● Task to complete:
From the line with "Report of the" down to the final line of the material below, quote every line exactly and leave out all lines before it.

● Excerpted data:
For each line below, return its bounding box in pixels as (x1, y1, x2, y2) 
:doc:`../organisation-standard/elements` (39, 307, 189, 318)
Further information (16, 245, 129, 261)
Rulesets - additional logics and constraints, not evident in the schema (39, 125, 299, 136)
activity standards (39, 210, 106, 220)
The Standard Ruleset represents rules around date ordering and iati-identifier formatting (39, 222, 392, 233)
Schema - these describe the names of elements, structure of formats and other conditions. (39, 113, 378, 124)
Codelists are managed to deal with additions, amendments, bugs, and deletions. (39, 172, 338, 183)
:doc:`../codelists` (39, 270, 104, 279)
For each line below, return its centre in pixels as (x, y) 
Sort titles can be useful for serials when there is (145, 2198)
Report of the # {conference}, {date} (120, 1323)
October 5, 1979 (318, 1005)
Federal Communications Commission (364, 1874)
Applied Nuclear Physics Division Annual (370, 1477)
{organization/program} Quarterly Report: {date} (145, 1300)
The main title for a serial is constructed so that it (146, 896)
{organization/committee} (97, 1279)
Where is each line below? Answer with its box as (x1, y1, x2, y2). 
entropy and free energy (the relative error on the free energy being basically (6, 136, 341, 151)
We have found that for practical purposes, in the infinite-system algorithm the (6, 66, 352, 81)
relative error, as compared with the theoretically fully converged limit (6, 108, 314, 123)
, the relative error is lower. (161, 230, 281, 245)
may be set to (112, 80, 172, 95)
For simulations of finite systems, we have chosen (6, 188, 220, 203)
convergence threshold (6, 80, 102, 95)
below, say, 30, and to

● The answer:
Report of the # {conference}, {date} (120, 1323)
October 5, 1979 (318, 1005)
Federal Communications Commission (364, 1874)
Applied Nuclear Physics Division Annual (370, 1477)
{organization/program} Quarterly Report: {date} (145, 1300)
The main title for a serial is constructed so that it (146, 896)
{organization/committee} (97, 1279)
Where is each line below? Answer with its box as (x1, y1, x2, y2). 
entropy and free energy (the relative error on the free energy being basically (6, 136, 341, 151)
We have found that for practical purposes, in the infinite-system algorithm the (6, 66, 352, 81)
relative error, as compared with the theoretically fully converged limit (6, 108, 314, 123)
, the relative error is lower. (161, 230, 281, 245)
may be set to (112, 80, 172, 95)
For simulations of finite systems, we have chosen (6, 188, 220, 203)
convergence threshold (6, 80, 102, 95)
below, say, 30, and to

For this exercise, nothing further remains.